### Problem to solve:
Reproduction without pictures: print every entry precisely as written.

[Dataset records]
———

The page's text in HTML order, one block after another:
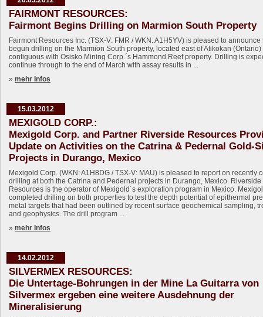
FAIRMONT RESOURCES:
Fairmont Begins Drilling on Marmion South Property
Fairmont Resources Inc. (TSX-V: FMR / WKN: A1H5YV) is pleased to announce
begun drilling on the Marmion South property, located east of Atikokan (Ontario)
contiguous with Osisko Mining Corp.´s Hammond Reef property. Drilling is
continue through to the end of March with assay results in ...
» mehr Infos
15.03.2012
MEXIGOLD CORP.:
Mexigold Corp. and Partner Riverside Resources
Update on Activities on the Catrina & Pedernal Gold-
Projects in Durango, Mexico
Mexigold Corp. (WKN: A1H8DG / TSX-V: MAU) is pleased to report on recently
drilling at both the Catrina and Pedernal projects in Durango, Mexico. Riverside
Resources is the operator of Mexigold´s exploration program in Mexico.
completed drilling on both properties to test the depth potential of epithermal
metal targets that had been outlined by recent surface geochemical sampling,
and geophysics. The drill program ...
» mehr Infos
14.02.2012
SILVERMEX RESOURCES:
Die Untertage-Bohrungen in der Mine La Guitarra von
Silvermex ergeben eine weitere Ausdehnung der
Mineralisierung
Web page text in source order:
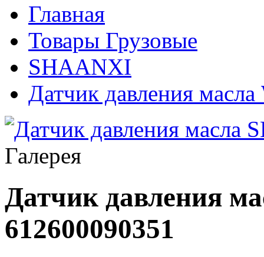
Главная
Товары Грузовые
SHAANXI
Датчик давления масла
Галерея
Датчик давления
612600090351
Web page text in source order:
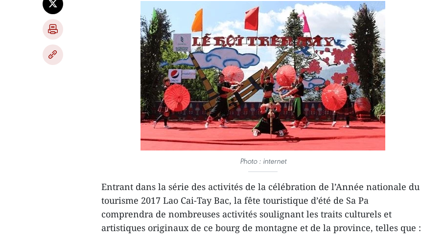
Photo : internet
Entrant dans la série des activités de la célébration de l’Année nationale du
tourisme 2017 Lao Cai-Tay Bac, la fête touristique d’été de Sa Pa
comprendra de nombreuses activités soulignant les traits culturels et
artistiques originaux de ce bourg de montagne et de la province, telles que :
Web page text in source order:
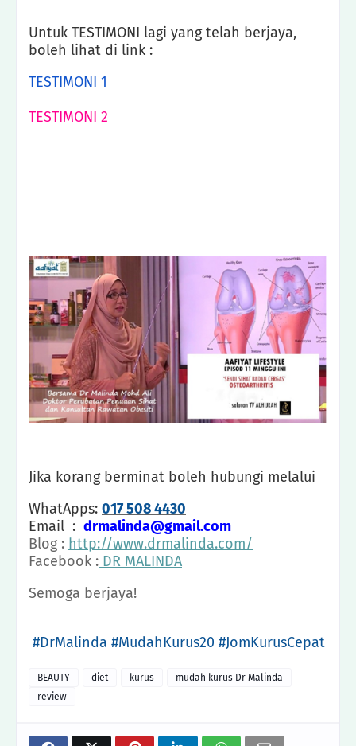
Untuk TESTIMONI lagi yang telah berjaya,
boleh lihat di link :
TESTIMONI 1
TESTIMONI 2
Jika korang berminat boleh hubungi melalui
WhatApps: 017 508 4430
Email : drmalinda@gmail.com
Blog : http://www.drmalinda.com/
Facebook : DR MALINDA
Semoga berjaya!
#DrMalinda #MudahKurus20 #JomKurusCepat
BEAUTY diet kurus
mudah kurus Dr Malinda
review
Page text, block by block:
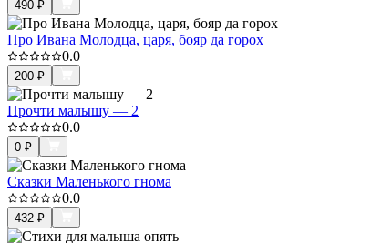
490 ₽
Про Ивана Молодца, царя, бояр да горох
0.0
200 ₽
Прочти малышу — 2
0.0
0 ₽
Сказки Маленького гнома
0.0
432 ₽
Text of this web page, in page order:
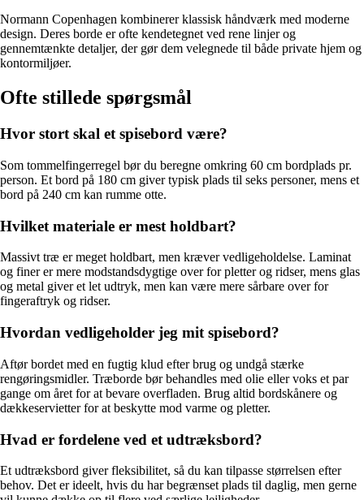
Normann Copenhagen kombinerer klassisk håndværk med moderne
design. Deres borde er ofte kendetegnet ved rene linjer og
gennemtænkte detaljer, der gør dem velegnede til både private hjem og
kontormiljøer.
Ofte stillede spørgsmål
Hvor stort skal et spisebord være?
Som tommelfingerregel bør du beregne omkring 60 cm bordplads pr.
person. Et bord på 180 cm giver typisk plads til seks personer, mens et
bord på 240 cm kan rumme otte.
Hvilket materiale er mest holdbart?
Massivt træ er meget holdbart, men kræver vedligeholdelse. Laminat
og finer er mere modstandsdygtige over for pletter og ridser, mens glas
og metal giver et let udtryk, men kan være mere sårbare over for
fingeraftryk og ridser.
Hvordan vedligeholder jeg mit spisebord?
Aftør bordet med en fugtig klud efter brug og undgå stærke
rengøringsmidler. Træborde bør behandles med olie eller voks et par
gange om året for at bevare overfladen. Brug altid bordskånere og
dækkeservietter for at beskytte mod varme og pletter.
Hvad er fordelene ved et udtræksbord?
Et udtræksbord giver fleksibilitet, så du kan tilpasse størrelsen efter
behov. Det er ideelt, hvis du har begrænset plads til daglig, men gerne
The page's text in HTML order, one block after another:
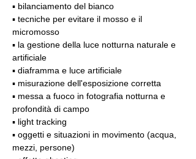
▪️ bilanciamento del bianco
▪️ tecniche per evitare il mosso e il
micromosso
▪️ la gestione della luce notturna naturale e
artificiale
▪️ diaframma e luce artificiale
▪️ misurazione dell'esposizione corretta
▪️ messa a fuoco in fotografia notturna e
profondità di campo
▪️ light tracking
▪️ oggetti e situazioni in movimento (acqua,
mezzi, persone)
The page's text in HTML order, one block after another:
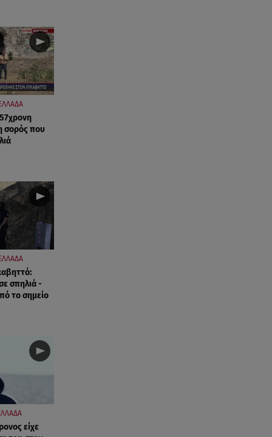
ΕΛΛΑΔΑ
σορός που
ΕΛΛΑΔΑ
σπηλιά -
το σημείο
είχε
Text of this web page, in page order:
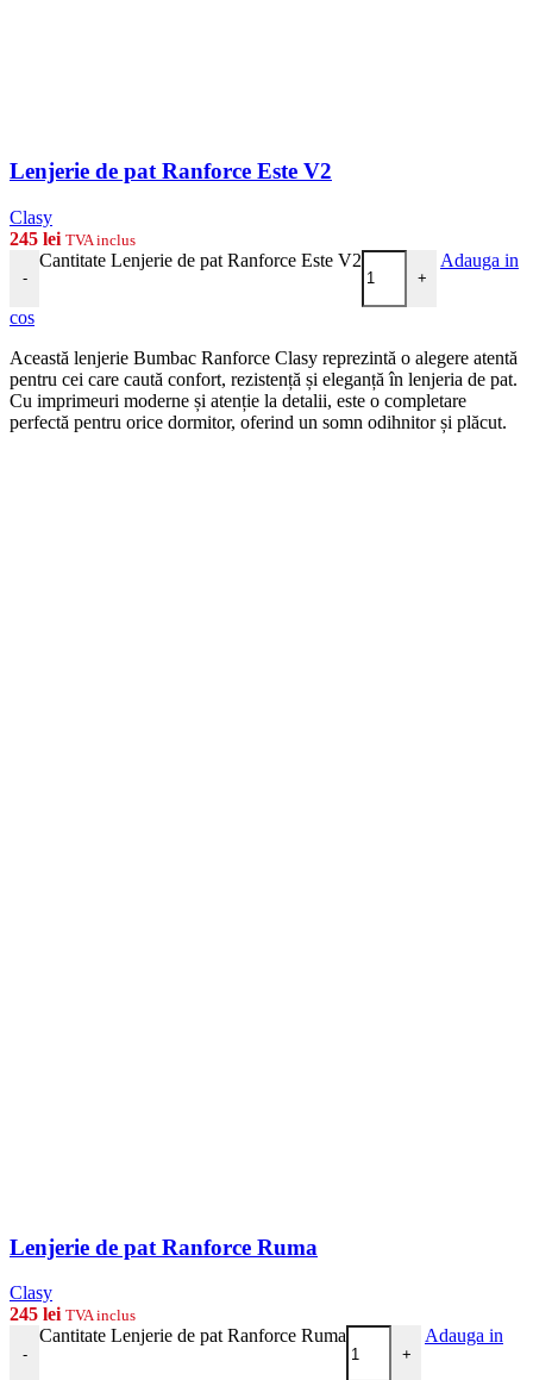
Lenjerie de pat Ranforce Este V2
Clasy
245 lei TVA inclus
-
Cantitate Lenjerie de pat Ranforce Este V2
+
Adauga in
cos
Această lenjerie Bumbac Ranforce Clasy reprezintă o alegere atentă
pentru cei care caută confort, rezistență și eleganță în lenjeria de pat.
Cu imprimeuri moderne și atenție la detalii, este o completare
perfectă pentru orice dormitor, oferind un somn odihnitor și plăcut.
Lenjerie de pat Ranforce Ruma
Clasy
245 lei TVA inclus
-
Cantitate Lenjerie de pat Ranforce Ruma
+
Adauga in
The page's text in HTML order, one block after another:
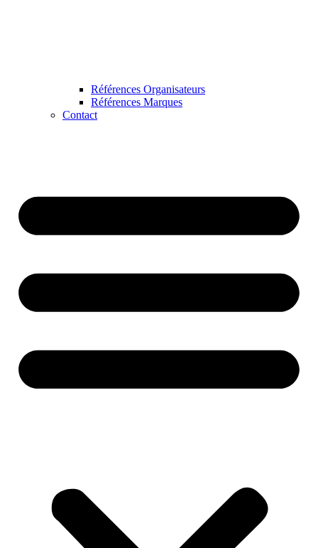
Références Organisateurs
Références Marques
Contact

———

### Exercise solution:
The page's text in HTML order, one block after another:
FAIRMONT RESOURCES:
Fairmont Begins Drilling on Marmion South Property
Fairmont Resources Inc. (TSX-V: FMR / WKN: A1H5YV) is pleased to announce
begun drilling on the Marmion South property, located east of Atikokan (Ontario)
contiguous with Osisko Mining Corp.´s Hammond Reef property. Drilling is
continue through to the end of March with assay results in ...
» mehr Infos
15.03.2012
MEXIGOLD CORP.:
Mexigold Corp. and Partner Riverside Resources
Update on Activities on the Catrina & Pedernal Gold-
Projects in Durango, Mexico
Mexigold Corp. (WKN: A1H8DG / TSX-V: MAU) is pleased to report on recently
drilling at both the Catrina and Pedernal projects in Durango, Mexico. Riverside
Resources is the operator of Mexigold´s exploration program in Mexico.
completed drilling on both properties to test the depth potential of epithermal
metal targets that had been outlined by recent surface geochemical sampling,
and geophysics. The drill program ...
» mehr Infos
14.02.2012
SILVERMEX RESOURCES:
Die Untertage-Bohrungen in der Mine La Guitarra von
Silvermex ergeben eine weitere Ausdehnung der
Mineralisierung
Web page text in source order:
Главная
Товары Грузовые
SHAANXI
Датчик давления масла
Галерея
Датчик давления
612600090351
Web page text in source order:
Photo : internet
Entrant dans la série des activités de la célébration de l’Année nationale du
tourisme 2017 Lao Cai-Tay Bac, la fête touristique d’été de Sa Pa
comprendra de nombreuses activités soulignant les traits culturels et
artistiques originaux de ce bourg de montagne et de la province, telles que :
Web page text in source order:
Untuk TESTIMONI lagi yang telah berjaya,
boleh lihat di link :
TESTIMONI 1
TESTIMONI 2
Jika korang berminat boleh hubungi melalui
WhatApps: 017 508 4430
Email : drmalinda@gmail.com
Blog : http://www.drmalinda.com/
Facebook : DR MALINDA
Semoga berjaya!
#DrMalinda #MudahKurus20 #JomKurusCepat
BEAUTY diet kurus
mudah kurus Dr Malinda
review
Page text, block by block:
490 ₽
Про Ивана Молодца, царя, бояр да горох
0.0
200 ₽
Прочти малышу — 2
0.0
0 ₽
Сказки Маленького гнома
0.0
432 ₽
Text of this web page, in page order:
Normann Copenhagen kombinerer klassisk håndværk med moderne
design. Deres borde er ofte kendetegnet ved rene linjer og
gennemtænkte detaljer, der gør dem velegnede til både private hjem og
kontormiljøer.
Ofte stillede spørgsmål
Hvor stort skal et spisebord være?
Som tommelfingerregel bør du beregne omkring 60 cm bordplads pr.
person. Et bord på 180 cm giver typisk plads til seks personer, mens et
bord på 240 cm kan rumme otte.
Hvilket materiale er mest holdbart?
Massivt træ er meget holdbart, men kræver vedligeholdelse. Laminat
og finer er mere modstandsdygtige over for pletter og ridser, mens glas
og metal giver et let udtryk, men kan være mere sårbare over for
fingeraftryk og ridser.
Hvordan vedligeholder jeg mit spisebord?
Aftør bordet med en fugtig klud efter brug og undgå stærke
rengøringsmidler. Træborde bør behandles med olie eller voks et par
gange om året for at bevare overfladen. Brug altid bordskånere og
dækkeservietter for at beskytte mod varme og pletter.
Hvad er fordelene ved et udtræksbord?
Et udtræksbord giver fleksibilitet, så du kan tilpasse størrelsen efter
behov. Det er ideelt, hvis du har begrænset plads til daglig, men gerne
The page's text in HTML order, one block after another:
▪️ bilanciamento del bianco
▪️ tecniche per evitare il mosso e il
micromosso
▪️ la gestione della luce notturna naturale e
artificiale
▪️ diaframma e luce artificiale
▪️ misurazione dell'esposizione corretta
▪️ messa a fuoco in fotografia notturna e
profondità di campo
▪️ light tracking
▪️ oggetti e situazioni in movimento (acqua,
mezzi, persone)
The page's text in HTML order, one block after another:
ΕΛΛΑΔΑ
σορός που
ΕΛΛΑΔΑ
σπηλιά -
το σημείο
είχε
Text of this web page, in page order:
Lenjerie de pat Ranforce Este V2
Clasy
245 lei TVA inclus
-
Cantitate Lenjerie de pat Ranforce Este V2
+
Adauga in
cos
Această lenjerie Bumbac Ranforce Clasy reprezintă o alegere atentă
pentru cei care caută confort, rezistență și eleganță în lenjeria de pat.
Cu imprimeuri moderne și atenție la detalii, este o completare
perfectă pentru orice dormitor, oferind un somn odihnitor și plăcut.
Lenjerie de pat Ranforce Ruma
Clasy
245 lei TVA inclus
-
Cantitate Lenjerie de pat Ranforce Ruma
+
Adauga in
The page's text in HTML order, one block after another:
Références Organisateurs
Références Marques
Contact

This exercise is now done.